# Training

- Environment Setting
- Argument Setting

## Environment Setting

In [10]:
import os
import sys

sys.path.insert(0, '/home/feedback/working/feedback/models_training/longformer/sumbission/codes')
sys.path.append('longformer/tvm/python/')
sys.path.append('longformer/')

In [9]:
import re
import random
import easydict

from random import shuffle
from tqdm import tqdm
from glob import glob

import numpy as np
import pandas as pd

import h5py
import ftfy
import dill as pickle
import wandb

import torch
from transformers import DebertaV2Model

# torch.use_deterministic_algorithms(True)
# from longformer.longformer import Longformer, LongformerConfig, RobertaModel
# from longformer.sliding_chunks import pad_to_window_size

In [23]:
def seed_everything(seed=0):
    random.seed(seed)
    os.environ['PYTHONHASHSEED'] = str(seed)
    os.environ['CUBLAS_WORKSPACE_CONFIG'] = ":4096:8"
    
    np.random.seed(seed)
    torch.manual_seed(seed)
    torch.cuda.manual_seed_all(seed)
    torch.backends.cudnn.deterministic = True
    torch.backends.cudnn.benchmark = False

**why using `os.environ['CUBLAS_WORKSPACE_CONFIG'] = ":4096:8"`?**
- [torch.use_deterministic_algorithms](https://pytorch.org/docs/stable/generated/torch.use_deterministic_algorithms.html)
> **A handful of CUDA operations are nondeterministic if the CUDA version is 10.2 or greater**, unless the environment variable `CUBLAS_WORKSPACE_CONFIG=:4096:8` or `CUBLAS_WORKSPACE_CONFIG=:16:8` is set.
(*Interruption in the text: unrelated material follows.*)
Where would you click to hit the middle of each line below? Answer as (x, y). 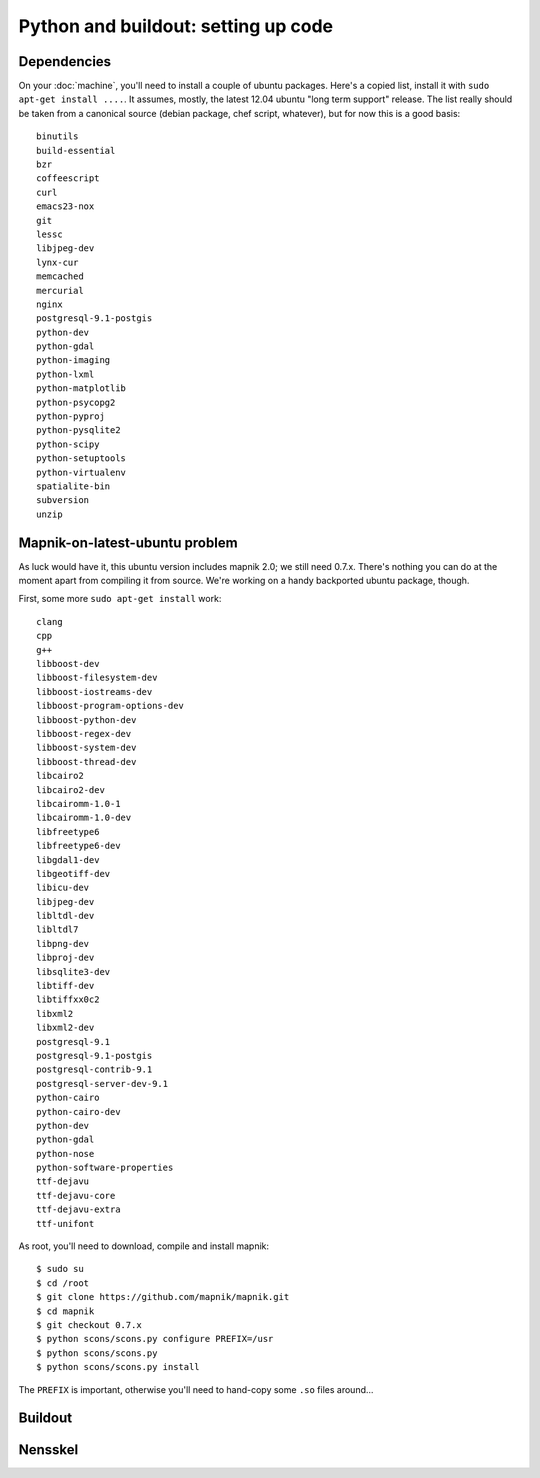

See the CUDA documentation for more details: https://docs.nvidia.com/cuda/cublas/index.html#cublasApi_reproducibility If one of these environment variable configurations is not set, a RuntimeError will be raised from these operations when called with CUDA tensors:



## Text Load

In [38]:
all_texts = {}
for text_path in glob('../../../feedback-prize-2021/train/*.txt'):
    with open(text_path, encoding='utf-8') as f:
        text_id = text_path.split('/')[-1].split('.')[0]
        all_texts[text_id] = f.read()

## Argument Setting

In [33]:
args = easydict.EasyDict({})

# version
args.dataset_version = 2
args.data_prefix = ''

# setting
args.seed = 0
args.label_names = ['None', 'Lead', 'Position', 'Evidence', 'Claim',
                    'Concluding Statement', 'Counterclaim', 'Rebuttal']

# hyperparameter
args.epochs = 9
args.batch_size = 8
args.lr = 32e-6
args.min_lr = 32e-6
args.label_smoothing = 0.1

args.weight_decay = 1e-2
args.weights_pow = 0.1
args.use_groupped_weights = False

args.use_groupped_weights = False
args.global_attn = 0
args.extra_dense = False

args.max_grad_norm = 35 * batch_size
args.start_eval_at = 3000
args.warmup_steps = 500
args.rce_weight = 0.1
args.ce_weight = 1 - args.rce_weight

args.decay_bias = False


# inference
args.grad_acc_steps = batch_size
args.grad_checkpt = True
args.min_len = 0
args.eval_interval = 200

In [34]:
args.gpu_n = 4

if args.gpu_n == 1:
    args.max_grad_norm = 1.
    args.val_fold = 0
elif args.gpu_n == 2:
    args.val_fold = 1
elif args.gpu_n == 3:
    args.val_fold = 0
elif args.gpu_n == 4:
    args.val_fold = 1
    args.max_grad_norm = 1.
    
os.environ['CUDA_VISIBLE_DEVICES'] = str(args.gpu_n - 1)

## Token Counts

In [18]:
with open('../../token_counts.pickle', 'rb') as f:
    groupped_token_counts, ungroupped_token_counts = pickle.load(f)
    
if args.use_groupped_weights:
    counts = groupped_token_counts
else:
    counts = ungroupped_token_counts

token_weights = (counts.mean() / counts) ** args.weights_pow

In [21]:
groupped_token_counts, ungroupped_token_counts

(array([ 549185.,  561242.,  561242.,  317823.,  317823., 4069479.,
        4069479.,  982228.,  982228.,  945061.,  945061.,  157527.,
         157527.,  138255.,  138255.]),
 array([ 549185.,    9305.,  551937.,   15419.,  302404.,   45702.,
        4023777.,   50206.,  932022.,   13505.,  931556.,    5817.,
         151710.,    4337.,  133918.]))

## Wandb

In [37]:
run = wandb.init(entity='ducky', project='feedback_debertav3_large')
run.name = f'v3_fold{args.val_fold}_minlr{args.min_lr}_maxlr{args.lr}_wd{args.weight_decay}_warmup{args.warmup_steps}_gradnorm{args.max_grad_norm}_biasdecay{args.decay_bias}_ls{args.label_smoothing}_wp{args.weights_pow}_data{args.dataset_version}_rce{args.rce_weight}'

VBox(children=(Label(value=' 0.00MB of 0.00MB uploaded (0.00MB deduped)\r'), FloatProgress(value=1.0, max=1.0)…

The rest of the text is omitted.